Exercise: Scan the entries for lines with the word "description" and copy those lines.

Information given:
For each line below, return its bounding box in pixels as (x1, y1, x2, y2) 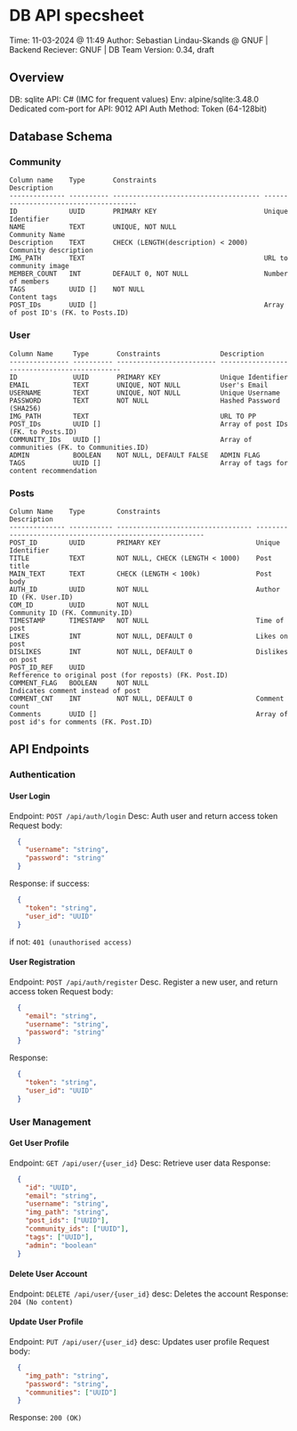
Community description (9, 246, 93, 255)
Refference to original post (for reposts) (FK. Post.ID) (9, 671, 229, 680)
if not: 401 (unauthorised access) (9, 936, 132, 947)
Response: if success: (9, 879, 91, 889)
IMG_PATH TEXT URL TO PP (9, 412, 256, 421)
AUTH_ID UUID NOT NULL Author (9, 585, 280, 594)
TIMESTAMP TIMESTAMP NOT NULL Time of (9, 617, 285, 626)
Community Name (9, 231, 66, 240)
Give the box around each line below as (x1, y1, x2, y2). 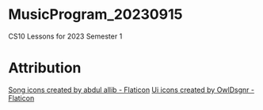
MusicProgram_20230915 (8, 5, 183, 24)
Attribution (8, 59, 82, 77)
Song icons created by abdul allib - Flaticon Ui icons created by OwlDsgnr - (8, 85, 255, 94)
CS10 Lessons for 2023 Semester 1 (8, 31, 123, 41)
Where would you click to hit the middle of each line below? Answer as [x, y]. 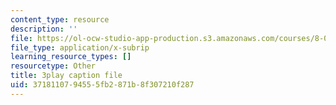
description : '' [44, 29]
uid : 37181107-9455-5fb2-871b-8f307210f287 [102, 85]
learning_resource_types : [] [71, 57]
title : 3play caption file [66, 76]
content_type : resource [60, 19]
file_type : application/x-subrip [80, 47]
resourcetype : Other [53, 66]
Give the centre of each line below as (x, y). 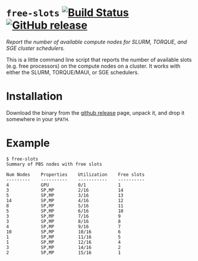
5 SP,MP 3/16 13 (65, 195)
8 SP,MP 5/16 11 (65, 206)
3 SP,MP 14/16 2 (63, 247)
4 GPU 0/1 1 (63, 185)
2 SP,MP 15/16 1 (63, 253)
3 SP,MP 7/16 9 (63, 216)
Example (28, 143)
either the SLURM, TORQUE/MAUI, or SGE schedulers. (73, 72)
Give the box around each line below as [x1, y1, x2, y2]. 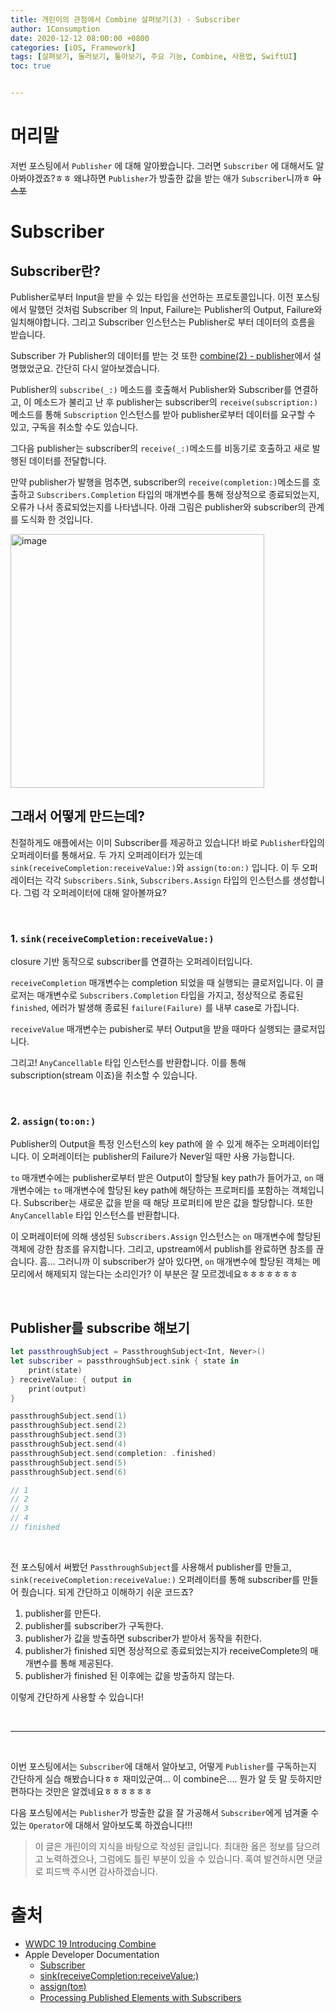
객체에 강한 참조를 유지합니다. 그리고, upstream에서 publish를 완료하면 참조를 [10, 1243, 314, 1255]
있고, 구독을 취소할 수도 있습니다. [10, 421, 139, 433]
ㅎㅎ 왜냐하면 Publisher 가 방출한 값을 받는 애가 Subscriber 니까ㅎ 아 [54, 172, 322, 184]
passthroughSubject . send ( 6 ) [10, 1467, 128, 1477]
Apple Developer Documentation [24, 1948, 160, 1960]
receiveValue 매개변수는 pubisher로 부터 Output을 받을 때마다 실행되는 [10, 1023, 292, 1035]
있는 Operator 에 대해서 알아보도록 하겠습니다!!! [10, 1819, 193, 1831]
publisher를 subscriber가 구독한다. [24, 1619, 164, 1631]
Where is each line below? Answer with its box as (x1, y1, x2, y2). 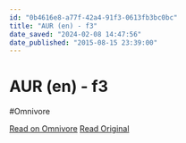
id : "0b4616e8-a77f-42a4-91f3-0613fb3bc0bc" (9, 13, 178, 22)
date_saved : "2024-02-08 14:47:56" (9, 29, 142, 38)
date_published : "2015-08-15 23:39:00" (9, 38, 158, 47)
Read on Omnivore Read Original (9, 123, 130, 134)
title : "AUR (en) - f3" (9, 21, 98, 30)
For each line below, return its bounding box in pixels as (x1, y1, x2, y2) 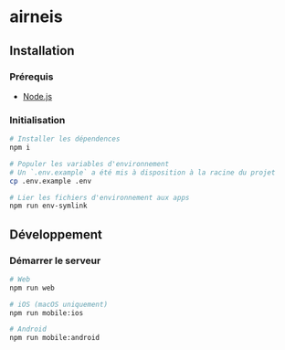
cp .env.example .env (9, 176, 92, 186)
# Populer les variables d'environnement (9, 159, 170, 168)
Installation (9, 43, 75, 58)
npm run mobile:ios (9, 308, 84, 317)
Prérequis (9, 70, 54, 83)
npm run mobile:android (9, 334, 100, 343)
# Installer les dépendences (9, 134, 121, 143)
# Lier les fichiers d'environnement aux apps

Exercise result:
Community description (9, 246, 93, 255)
description : '' [44, 29]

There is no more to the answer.